And well might he be alarmed, for Ben Zoof had sprung to a height of
forty feet into the air. Fearful of the consequences that would attend
the descent of his servant to _terra firma_, Servadac bounded forwards,
to be on the other side of the ditch in time to break his fall.
But the muscular effort that he made carried him in his turn
to an altitude of thirty feet; in his ascent he passed Ben Zoof,
who had already commenced his downward course; and then, obedient to
the laws of gravitation, he descended with increasing rapidity,
and alighted upon the earth without experiencing a shock greater
than if he had merely made a bound of four or five feet high.
Ben Zoof burst into a roar of laughter. "Bravo!" he said,
"we should make a good pair of clowns."
But the captain was inclined to take a more serious view of the matter.
For a few seconds he stood lost in thought, then said solemnly,
"Ben Zoof, I must be dreaming. Pinch me hard; I must be either
asleep or mad."
"It is very certain that something has happened to us,"
said Ben Zoof. "I have occasionally dreamed that I was a swallow
flying over the Montmartre, but I never experienced anything
of this kind before; it must be peculiar to the coast of Algeria."

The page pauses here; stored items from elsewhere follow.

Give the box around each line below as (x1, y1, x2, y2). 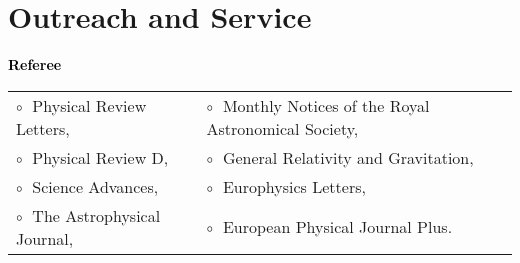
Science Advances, (32, 174, 159, 198)
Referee (8, 54, 62, 75)
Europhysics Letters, (222, 174, 366, 198)
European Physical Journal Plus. (222, 215, 453, 239)
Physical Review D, (32, 145, 169, 169)
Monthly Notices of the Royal (222, 93, 430, 117)
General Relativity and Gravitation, (222, 145, 474, 169)
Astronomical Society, (206, 116, 359, 140)
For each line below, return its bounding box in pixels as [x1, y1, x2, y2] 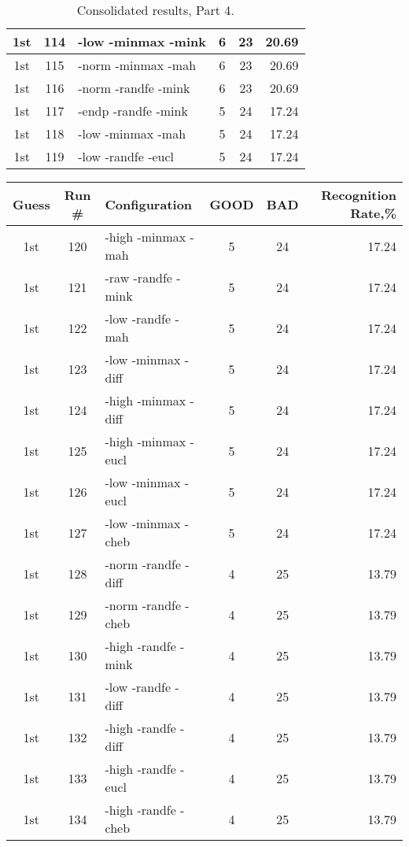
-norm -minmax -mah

Servadac was stupefied; he felt instinctively that he was not dreaming,
and yet was powerless to solve the mystery. He was not, however,
the man to puzzle himself for long over any insoluble problem.
"Come what may," he presently exclaimed, "we will make up our minds
for the future to be surprised at nothing."
"Right, captain," replied Ben Zoof; "and, first of all,
let us settle our little score with Count Timascheff."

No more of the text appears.